How much space do duplicate files occupy on your iPad? In theory, they don't use additional storage. Thanks to the Apple File System (APFS) design used in iOS and macOS, duplicating a file doesn't really create a copy. Simply create a reference that points to the original file on the disk.
But what about file providers, iCloud and all that? I decided to take a deep dive and find out if you can really make millions of copies of a file without penalty. The results were, to say the least, confusing.
Duplicates are free
APFS has a feature called APFS Cloning. The clearest explanation I've found comes from Mike Bombich, developer of the Mac Carbon Copy Cloner backup application. I will paste it here to read it:
APFS cloning allows the user to instantly create copies of files on the same volume without consuming additional storage space.

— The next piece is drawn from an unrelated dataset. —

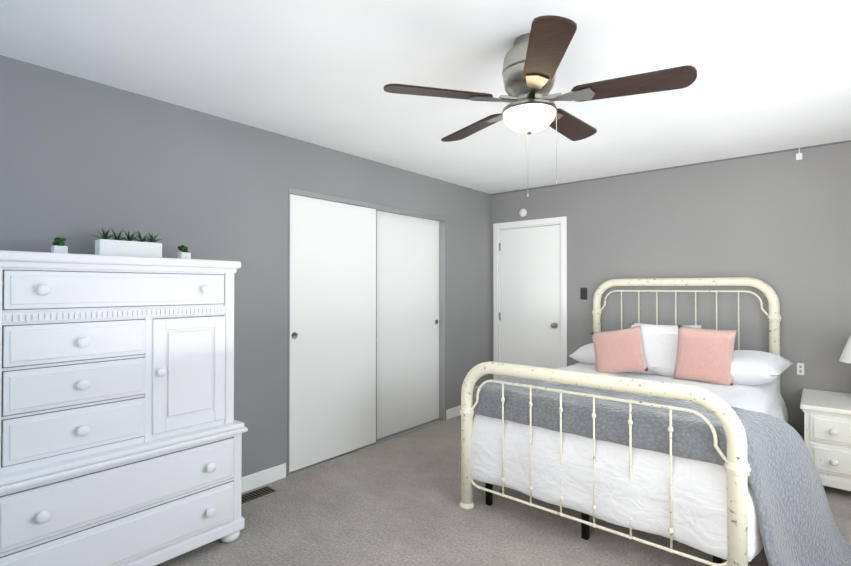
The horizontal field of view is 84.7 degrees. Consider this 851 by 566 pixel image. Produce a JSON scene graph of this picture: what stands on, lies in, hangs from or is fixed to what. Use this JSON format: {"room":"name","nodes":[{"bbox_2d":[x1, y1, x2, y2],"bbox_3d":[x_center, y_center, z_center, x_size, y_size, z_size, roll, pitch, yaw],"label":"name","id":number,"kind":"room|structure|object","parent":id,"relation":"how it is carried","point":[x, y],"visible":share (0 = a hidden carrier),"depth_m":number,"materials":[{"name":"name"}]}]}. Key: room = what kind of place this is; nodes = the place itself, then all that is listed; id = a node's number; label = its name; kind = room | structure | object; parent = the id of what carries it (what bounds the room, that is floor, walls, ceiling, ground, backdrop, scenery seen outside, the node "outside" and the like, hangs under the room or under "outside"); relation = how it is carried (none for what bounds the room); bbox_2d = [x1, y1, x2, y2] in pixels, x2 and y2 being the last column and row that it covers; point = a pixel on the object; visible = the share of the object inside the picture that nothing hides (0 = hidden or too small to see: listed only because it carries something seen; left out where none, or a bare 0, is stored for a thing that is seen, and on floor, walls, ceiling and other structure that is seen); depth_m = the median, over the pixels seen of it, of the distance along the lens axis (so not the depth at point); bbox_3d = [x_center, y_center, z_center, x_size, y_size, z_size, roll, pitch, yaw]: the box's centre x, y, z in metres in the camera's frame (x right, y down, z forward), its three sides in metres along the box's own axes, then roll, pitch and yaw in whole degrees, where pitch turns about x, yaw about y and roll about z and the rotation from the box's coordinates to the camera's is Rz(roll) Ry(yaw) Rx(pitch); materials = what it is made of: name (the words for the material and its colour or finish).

When cloning a file, the file system does not create copies of the data, but creates a second reference to the file that can be modified independently of the first file.
The two files will share disk storage for portions of the files that remain identical, but changes to any of the files will be written to different parts of the disk. APFS file cloning only works when you make copies of a file on the same volume (for example, duplicate a file or folder in the Finder).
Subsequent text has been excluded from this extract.